Created by Kailesk Khumar (founder of HouseofMVPs and Kailxlabs), codesight emerged from a practical observation: AI assistants waste thousands of tokens every conversation figuring out project structure. The description on the npm page is direct: "Universal AI context generator. Saves thousands of tokens per conversation in Claude Code, Cursor, Copilot, Codex, and more."

Philosophy

The core philosophy is context engineering as static analysis. Rather than instructing agents how to behave, codesight pre-processes the codebase into the minimum viable representation needed for AI comprehension. TypeScript projects get full AST precision; other languages use battle-tested regex detection.

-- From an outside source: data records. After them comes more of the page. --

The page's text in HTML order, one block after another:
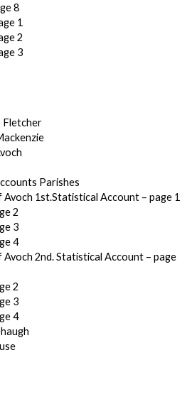
8
1
2
3
Fletcher
Parishes
Avoch 1st.Statistical Account – page 1
2
3
4
Avoch 2nd. Statistical Account – page
2
3
4
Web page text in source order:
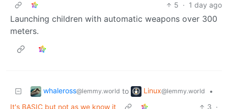
5 · 1 day ago
Launching children with automatic weapons over 300
meters.
whaleross@lemmy.world to Linux@lemmy.world
•
It's BASIC but not as we know it
3 ·

The wiki mode extends this with Karpathy's LLM wiki pattern — "compiled from AST, not an LLM. Zero API calls. 200ms."

Stated Goals

From the README:

"Your AI assistant wastes thousands of tokens every conversation just figuring out your project. codesight fixes that in one command."

"Instead of loading the full 5K token context map every conversation, your AI reads one targeted article."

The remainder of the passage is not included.